A co do straszyków to akurat diabelskie miałam i samiczkę i samca, więc rodziły się i takie i takie, ale wszystkie inne owady jakie mam są bez samca i same samiczki się rodzą :)

  • 2 weeks later...
Posted

Ja dawałam surowe kilka razy, zostały omemłane tylko. W sumie na studiach ziemniaków nie jadam więc ślimy też nie.

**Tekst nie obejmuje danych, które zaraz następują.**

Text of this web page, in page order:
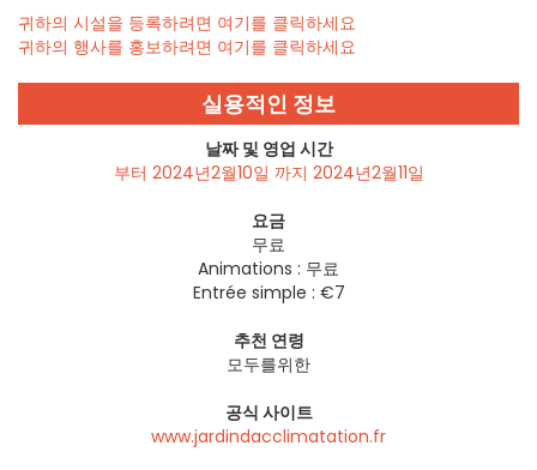
귀하의 시설을 등록하려면 여기를 클릭하세요
귀하의 행사를 홍보하려면 여기를 클릭하세요
실용적인 정보
날짜 및 영업 시간
부터 2024년2월10일 까지 2024년2월11일
요금
무료
Animations : 무료
Entrée simple : €7
추천 연령
모두를위한
공식 사이트
www.jardindacclimatation.fr
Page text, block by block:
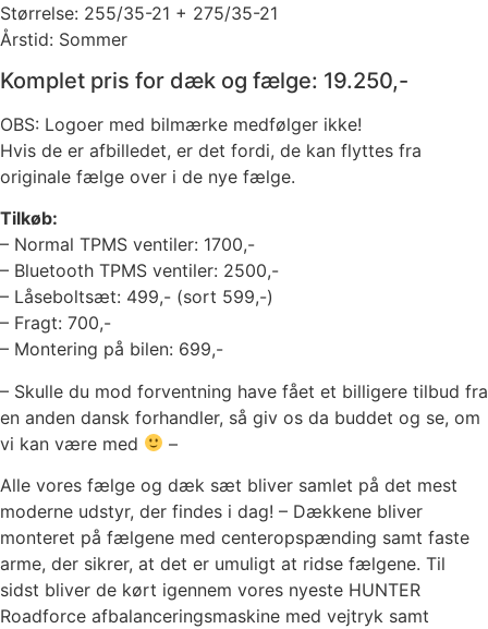
Størrelse: 255/35-21 + 275/35-21
Årstid: Sommer
Komplet pris for dæk og fælge: 19.250,-
OBS: Logoer med bilmærke medfølger ikke!
Hvis de er afbilledet, er det fordi, de kan flyttes fra
originale fælge over i de nye fælge.
Tilkøb:
– Normal TPMS ventiler: 1700,-
– Bluetooth TPMS ventiler: 2500,-
– Låseboltsæt: 499,- (sort 599,-)
– Fragt: 700,-
– Montering på bilen: 699,-
– Skulle du mod forventning have fået et billigere tilbud fra
en anden dansk forhandler, så giv os da buddet og se, om
vi kan være med
–
Alle vores fælge og dæk sæt bliver samlet på det mest
moderne udstyr, der findes i dag! – Dækkene bliver
monteret på fælgene med centeropspænding samt faste
arme, der sikrer, at det er umuligt at ridse fælgene. Til
sidst bliver de kørt igennem vores nyeste HUNTER
Roadforce afbalanceringsmaskine med vejtryk samt
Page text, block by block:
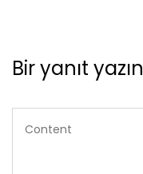
Bir yanıt yazın
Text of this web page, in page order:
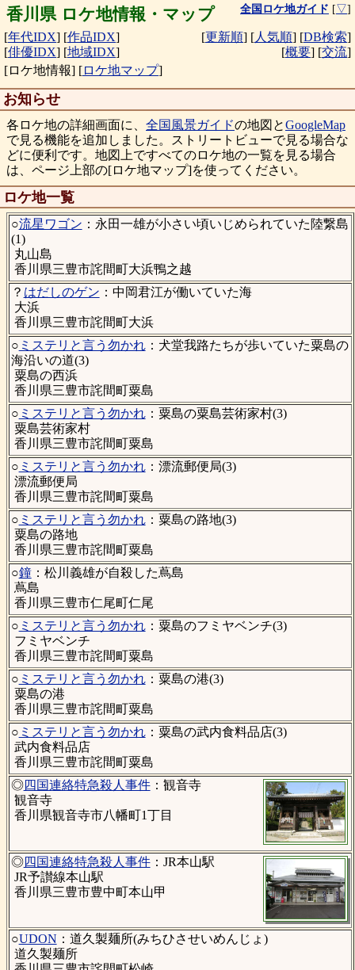
香川県 ロケ地情報・マップ 全国ロケ地ガイド [▽]
[年代IDX] [作品IDX]
[俳優IDX] [地域IDX]
[更新順] [人気順] [DB検索]
[概要] [交流]
[ロケ地情報] [ロケ地マップ]
お知らせ
各ロケ地の詳細画面に、 全国風景ガイドの地図とGoogleMap
で見る機能を追加しました。ストリートビューで見る場合な
どに便利です。地図上ですべてのロケ地の一覧を見る場合
は、ページ上部の[ロケ地マップ]を使ってください。
ロケ地一覧
○流星ワゴン ：永田一雄が小さい頃いじめられていた陸繋島
(1)
丸山島
香川県三豊市詫間町大浜鴨之越
？ はだしのゲン ：中岡君江が働いていた海
大浜
香川県三豊市詫間町大浜
○ ミステリと言う勿かれ：犬堂我路たちが歩いていた粟島の
海沿いの道(3)
粟島の西浜
香川県三豊市詫間町粟島
○ ミステリと言う勿かれ：粟島の粟島芸術家村(3)
粟島芸術家村
香川県三豊市詫間町粟島
○ ミステリと言う勿かれ：漂流郵便局(3)
漂流郵便局
香川県三豊市詫間町粟島
○ ミステリと言う勿かれ：粟島の路地(3)
粟島の路地
香川県三豊市詫間町粟島
○鐘：松川義雄が自殺した蔦島
蔦島
香川県三豊市仁尾町仁尾
○ ミステリと言う勿かれ：粟島のフミヤベンチ(3)
フミヤベンチ
香川県三豊市詫間町粟島
○ ミステリと言う勿かれ：粟島の港(3)
粟島の港
香川県三豊市詫間町粟島
○ ミステリと言う勿かれ：粟島の武内食料品店(3)
武内食料品店
香川県三豊市詫間町粟島
◎四国連絡特急殺人事件：観音寺
観音寺
香川県観音寺市八幡町1丁目
◎四国連絡特急殺人事件：JR本山駅
JR予讃線本山駅
香川県三豊市豊中町本山甲
○UDON ：道久製麺所(みちひさせいめんじょ)
道久製麺所

A! Mamy nową hacjendę! 31 litrów, powinno już starczyć na zawsze, bo Irek został malutki a tylko fulici rosną jak na sterydach:)

  • 3 weeks later...
Posted

Witam, daaaawno już na Dogo nie byłam, ale przypadkiem tu trafiłam, właśnie przez ślimaki-śluzaki, którymi się zainteresowałam. : ) Przebrnęłam przez cały wątek i muszę przyznać, że zauroczyły mnie zezowate mordki waszych pupili. : D Gdyby ktoś miał nieplanowane 'mioty', to ja chętnie przygarnę kilka sztuk. ; ) Szczególnie zauroczyły mnie glutki Guffi - jeju, marzy mi się A. achatina. :loveu:
Wrzućcie więcej fotek, uwielbiam oglądać wasze glooty. : D
Pozdrawiam. ;)

Posted

[quote name='Iskierka95']Szczególnie zauroczyły mnie glutki Guffi - jeju, marzy mi się A. achatina. :loveu: [/QUOTE]Tak, one rządzą!
:loveu:
Mimo, że mam Archachatinę, to i tak A. achatina są numerem jeden. Przepiękne ślimaki!
Oczywiście chętnie wrzucę więcej fot, jak tylko zrobię :)

Posted

[quote name='Guffi']Tak, one rządzą!
:loveu:
Mimo, że mam Archachatinę, to i tak A. achatina są numerem jeden. Przepiękne ślimaki!
Oczywiście chętnie wrzucę więcej fot, jak tylko zrobię :)[/QUOTE]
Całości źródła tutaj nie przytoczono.